It's clear why it's referred to as "stacked". But why "generalization"? The principal motivation for applying this technique is to achieve greater "generalization" of models to out-of-sample (i.e., unseen) data by de-emphasizing models which appear to be overfitted to the data. This is achieved by allowing the meta-model to learn which of the base models' predictions have held up well (and poorly) out-of-sample and to weight models appropriately.

Motivations

In my view, stacked generalization is perfectly suited to the challenges we face when making predictions in noisy, non-stationary, regime-switching financial markets. When properly implemented (see next section), stacking help to defend against the scourge of overfitting - something which virtually all practitioners of investing ML will agree is a major challenge.

Better yet, stacking allows us to blend together relatively weak (but orthogonal and additive) signals together in a way that doesn't get drowned out by stronger signals.

To illustrate, consider a canonical trend-following strategy which is predicated on 12 month minus 1 month price change. Perhaps we also believe that month-of-year or recent IBIS earnings trend have a weak, but still useful effect on price changes. If we were to train a model that lumped together dominant features (12 minus 1 momentum) and weaker features (seasonality or IBIS trend), our model may miss the subtle information because the dominant features overshadow them.

A stacked model, which has one component (i.e., a base model) focused on solely momentum features, another component focused on solely seasonality features, and a third one focused on analyst revisions features can capture and use the more subtle effects alongside the more dominant momentum effect.

Keys to Success

Stacked generalization is sometimes referred to as a "black art" and there is truth to that view.

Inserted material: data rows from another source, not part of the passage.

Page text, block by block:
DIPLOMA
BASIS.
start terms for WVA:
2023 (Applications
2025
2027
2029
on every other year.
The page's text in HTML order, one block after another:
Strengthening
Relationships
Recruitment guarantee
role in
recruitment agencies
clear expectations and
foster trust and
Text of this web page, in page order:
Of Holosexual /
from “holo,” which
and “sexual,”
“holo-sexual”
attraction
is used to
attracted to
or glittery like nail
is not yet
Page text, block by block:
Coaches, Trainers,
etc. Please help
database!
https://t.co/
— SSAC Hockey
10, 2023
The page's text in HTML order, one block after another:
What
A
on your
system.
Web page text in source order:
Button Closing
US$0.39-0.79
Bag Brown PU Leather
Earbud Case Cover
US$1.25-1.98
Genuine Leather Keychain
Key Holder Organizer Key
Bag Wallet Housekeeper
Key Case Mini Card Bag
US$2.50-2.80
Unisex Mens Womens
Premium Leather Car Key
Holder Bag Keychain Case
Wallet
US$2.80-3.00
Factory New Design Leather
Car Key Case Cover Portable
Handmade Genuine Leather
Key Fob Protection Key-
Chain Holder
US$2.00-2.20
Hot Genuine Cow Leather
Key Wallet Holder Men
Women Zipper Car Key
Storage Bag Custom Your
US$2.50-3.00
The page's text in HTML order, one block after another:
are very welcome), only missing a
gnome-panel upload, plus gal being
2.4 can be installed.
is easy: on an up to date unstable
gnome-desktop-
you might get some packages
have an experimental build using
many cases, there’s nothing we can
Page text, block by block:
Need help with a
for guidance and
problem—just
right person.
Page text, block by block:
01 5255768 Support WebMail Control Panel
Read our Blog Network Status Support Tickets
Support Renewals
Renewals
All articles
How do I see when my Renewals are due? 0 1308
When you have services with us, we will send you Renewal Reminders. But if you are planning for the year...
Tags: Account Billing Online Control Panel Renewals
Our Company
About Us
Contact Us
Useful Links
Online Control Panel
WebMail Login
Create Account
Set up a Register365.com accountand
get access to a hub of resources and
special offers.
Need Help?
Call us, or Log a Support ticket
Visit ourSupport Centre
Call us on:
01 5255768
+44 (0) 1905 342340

However, there are also two concrete principles that will get you a long way towards robust results.

1. Out of Sample Training
First, it's absolutely critical that the predictions P1 thru Pm used to train the meta-model are exclusively out of sample predictions. Why? Because in order to determine which models are likely to generalize best to out of sample (ie those with least overfit), we must judge that based on past predictions which were themselves made out-of-sample.

Imagine that you trained two models using different algorithms, say logistic regression and decision trees. Both could be very useful (out of sample) but decision trees have a greater tendency to overfit training data. If we used in-sample predictions as features to our meta-learner, we'd likely give much more weight to the model with a tendancy to overfit the most.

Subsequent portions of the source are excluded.